[[ Entries provided, beginning ]]
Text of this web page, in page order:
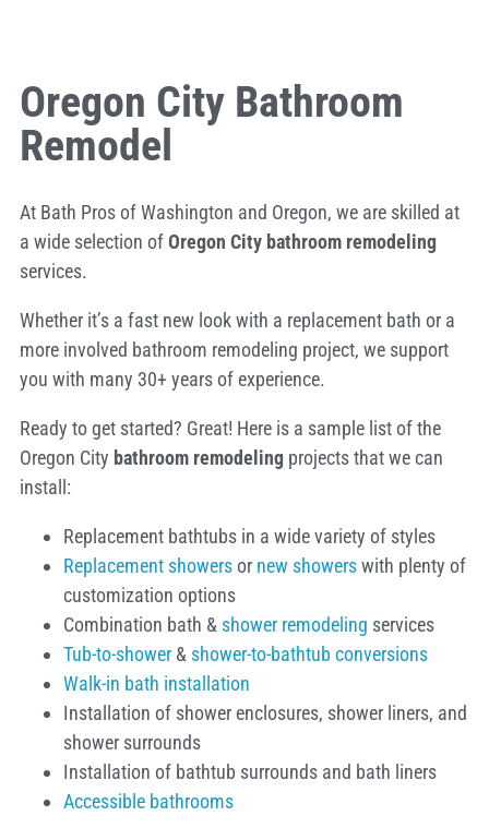
Oregon City Bathroom
Remodel
At Bath Pros of Washington and Oregon, we are skilled at
a wide selection ofOregon City bathroom remodeling
services.
Whether it’s a fast new look with a replacement bath or a
more involved bathroom remodeling project, we support
you with many 30+ years of experience.
Ready to get started? Great! Here is a sample list of the
Oregon City bathroom remodeling projects that we can
install:
Replacement bathtubs in a wide variety of styles
Replacement showersor new showerswith plenty of
customization options
Combination bath & shower remodeling services
Tub-to-shower & shower-to-bathtub conversions
Walk-in bath installation
Installation of shower enclosures, shower liners, and
shower surrounds
Installation of bathtub surrounds and bath liners
Accessible bathrooms
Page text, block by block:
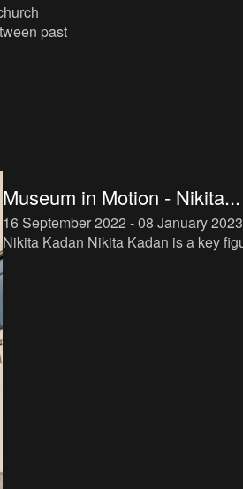
past
Museum in Motion - Nikita...
16 September 2022 - 08 January 2023
Nikita Kadan Nikita Kadan is a key figure
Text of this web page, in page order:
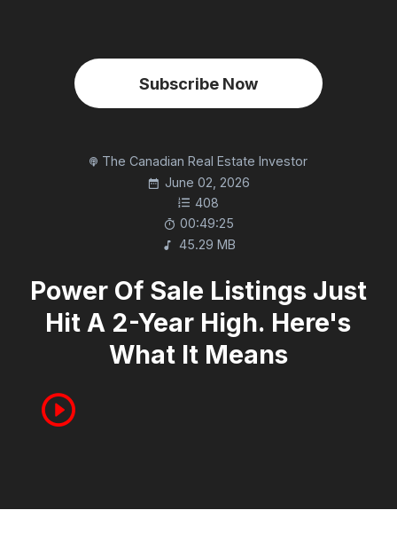
Subscribe Now
The Canadian Real Estate Investor
June 02, 2026
408
00:49:25
45.29 MB
Power Of Sale Listings Just
Hit A 2-Year High. Here's
What It Means
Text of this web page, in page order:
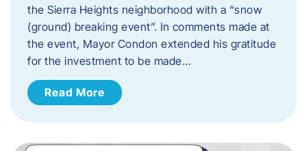
the Sierra Heights neighborhood with a “snow
(ground) breaking event”. In comments made at
the event, Mayor Condon extended his gratitude
for the investment to be made…
Read More
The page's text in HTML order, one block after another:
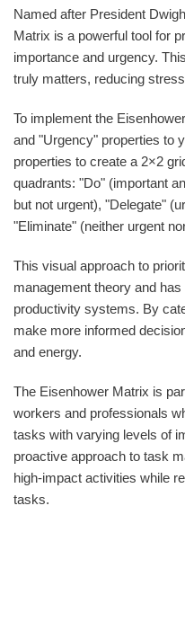
Named after President
Matrix is a powerful tool for
importance and urgency.
truly matters, reducing
To implement the
and "Urgency" properties to
properties to create a 2×2
quadrants: "Do" (important
but not urgent), "Delegate"
"Eliminate" (neither urgent
This visual approach to
management theory and
productivity systems. By
make more informed
and energy.
The Eisenhower Matrix is
workers and professionals
tasks with varying levels of
proactive approach to task
high-impact activities while
tasks.
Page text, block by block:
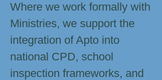
Where we work formally with
Ministries, we support the
integration of Apto into
national CPD, school
inspection frameworks, and
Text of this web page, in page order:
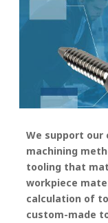
We support
machining
tooling that
workpiece
calculation of
custom-made
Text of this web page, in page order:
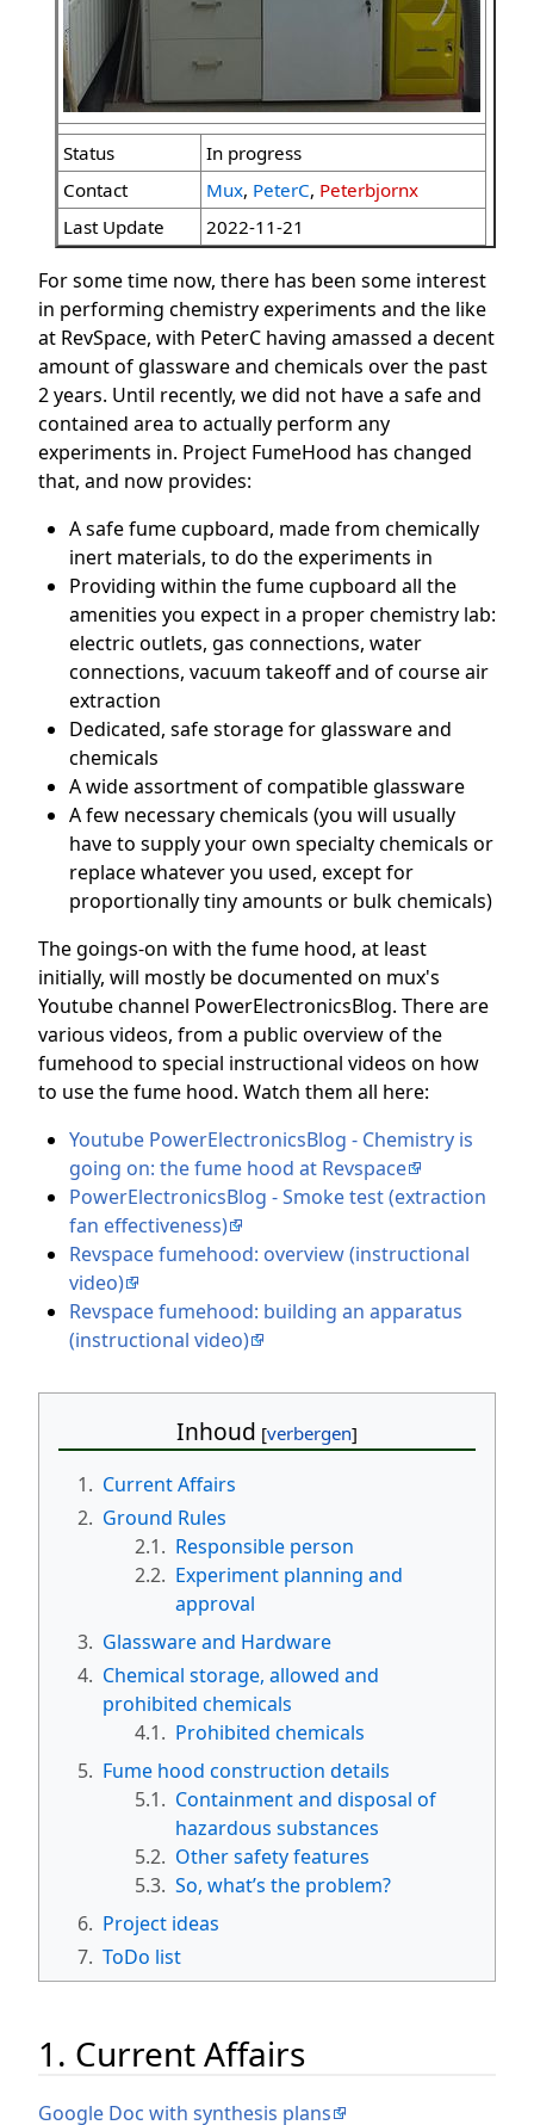
Status
In progress
Contact
Mux, PeterC, Peterbjornx
Last Update
2022-11-21
For some time now, there has been some interest
in performing chemistry experiments and the like
at RevSpace, with PeterC having amassed a decent
amount of glassware and chemicals over the past
2 years. Until recently, we did not have a safe and
contained area to actually perform any
experiments in. Project FumeHood has changed
that, and now provides:
A safe fume cupboard, made from chemically
inert materials, to do the experiments in
Providing within the fume cupboard all the
amenities you expect in a proper chemistry lab:
electric outlets, gas connections, water
connections, vacuum takeoff and of course air
extraction
Dedicated, safe storage for glassware and
chemicals
A wide assortment of compatible glassware
A few necessary chemicals (you will usually
have to supply your own specialty chemicals or
replace whatever you used, except for
proportionally tiny amounts or bulk chemicals)
The goings-on with the fume hood, at least
initially, will mostly be documented on mux's
Youtube channel PowerElectronicsBlog. There are
various videos, from a public overview of the
fumehood to special instructional videos on how
to use the fume hood. Watch them all here:
Youtube PowerElectronicsBlog - Chemistry is
going on: the fume hood at Revspace
PowerElectronicsBlog - Smoke test (extraction
fan effectiveness)
Revspace fumehood: overview (instructional
video)
Revspace fumehood: building an apparatus
(instructional video)
Inhoud
1. Current Affairs
2. Ground Rules
2.1. Responsible person
2.2. Experiment planning and
approval
3. Glassware and Hardware
4. Chemical storage, allowed and
prohibited chemicals
4.1. Prohibited chemicals
5. Fume hood construction details
5.1. Containment and disposal of
hazardous substances
5.2. Other safety features
5.3. So, what’s the problem?
6. Project ideas
7. ToDo list
1. Current Affairs
Google Doc with synthesis plans
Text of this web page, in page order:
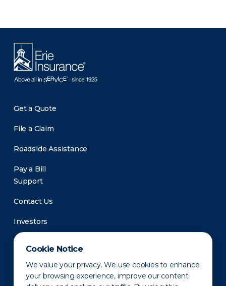
Cookie Notice
We value your privacy. We use cookies to enhance
your browsing experience, improve our content
Get a Quote
File a Claim
Roadside Assistance
Pay a Bill
Support
Contact Us
Investors
Newsroom
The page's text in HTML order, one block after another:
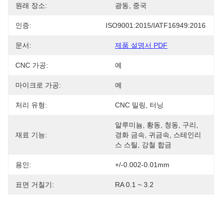
원래 장소: 광동, 중국
인증: ISO9001:2015/IATF16949:2016
문서: 제품 설명서 PDF
CNC 가공: 예
마이크로 가공: 예
처리 유형: CNC 밀링, 터닝
재료 기능:
알루미늄, 황동, 청동, 구리,
경화 금속, 귀금속, 스테인리
스 스틸, 강철 합금
용인: +/-0.002-0.01mm
표면 거칠기: RA 0.1 ~ 3.2
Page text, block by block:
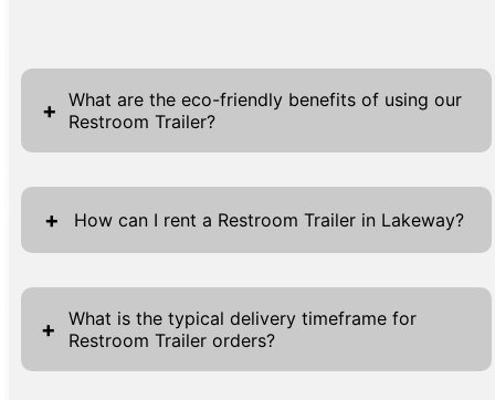
+ What are the eco-friendly benefits of using our
Restroom Trailer?
Our eco-friendly Restroom Trailers are
designed with the planet in mind, offering
several advantages for environmentally
technologies, these trailers are equipped to
significantly reduce water usage, thereby
conserving one of our most precious
+ How can I rent a Restroom Trailer in Lakeway?
Renting a Restroom Trailer in Lakeway is a
seamless process designed for maximum
convenience. Begin by visiting our website
where forms are readily available at the top
+
What is the typical delivery timeframe for
Restroom Trailer orders?
[[ Entries provided, end ]]
Copy out each line of the records where the word "PowerElectronicsBlog" appears.

* **Solution for this problem**
Youtube channel PowerElectronicsBlog. There are
Youtube PowerElectronicsBlog - Chemistry is
PowerElectronicsBlog - Smoke test (extraction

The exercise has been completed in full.